>>>

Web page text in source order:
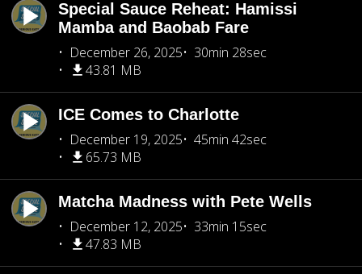
Special Sauce Reheat: Hamissi
Mamba and Baobab Fare
December 26, 2025
30min 28sec
43.81 MB
ICE Comes to Charlotte
December 19, 2025
45min 42sec
65.73 MB
Matcha Madness with Pete Wells
December 12, 2025
33min 15sec
47.83 MB
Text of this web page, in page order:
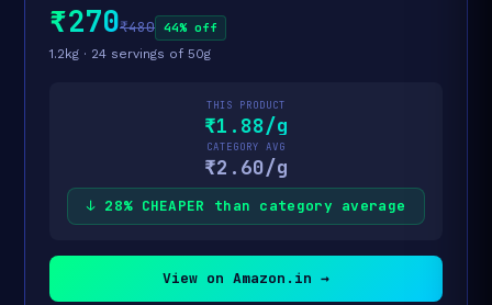
₹270₹480 44% off
1.2kg · 24 servings of 50g
THIS PRODUCT
₹1.88/g
CATEGORY AVG
₹2.60/g
↓ 28% CHEAPER than category average
View on Amazon.in →
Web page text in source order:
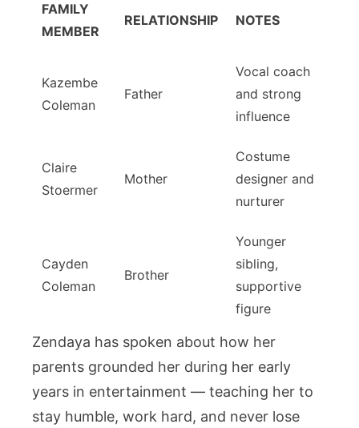
FAMILY
MEMBER
RELATIONSHIP NOTES
Kazembe
Coleman
Father
Vocal coach
and strong
influence
Claire
Stoermer
Mother
Costume
designer and
nurturer
Cayden
Coleman
Brother
Younger
sibling,
supportive
figure
Zendaya has spoken about how her
parents grounded her during her early
years in entertainment — teaching her to
stay humble, work hard, and never lose

<<<

* Task brief
Return all the data exactly, pictures omitted.

* Final answer
Web page text in source order:
Special Sauce Reheat: Hamissi
Mamba and Baobab Fare
December 26, 2025
30min 28sec
43.81 MB
ICE Comes to Charlotte
December 19, 2025
45min 42sec
65.73 MB
Matcha Madness with Pete Wells
December 12, 2025
33min 15sec
47.83 MB
Text of this web page, in page order:
₹270₹480 44% off
1.2kg · 24 servings of 50g
THIS PRODUCT
₹1.88/g
CATEGORY AVG
₹2.60/g
↓ 28% CHEAPER than category average
View on Amazon.in →
Web page text in source order:
FAMILY
MEMBER
RELATIONSHIP NOTES
Kazembe
Coleman
Father
Vocal coach
and strong
influence
Claire
Stoermer
Mother
Costume
designer and
nurturer
Cayden
Coleman
Brother
Younger
sibling,
supportive
figure
Zendaya has spoken about how her
parents grounded her during her early
years in entertainment — teaching her to
stay humble, work hard, and never lose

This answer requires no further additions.